*Problem to work on*.
Every line in the data below has to be repeated exactly; no picture belongs in the result.

*Data segment*.
--- --- ---
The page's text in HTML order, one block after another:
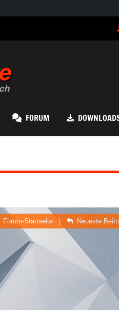
QRK
FORUM
Forum-Startseite | Neueste
--- --- ---
*Output*.
The page's text in HTML order, one block after another:
QRK
FORUM
Forum-Startseite | Neueste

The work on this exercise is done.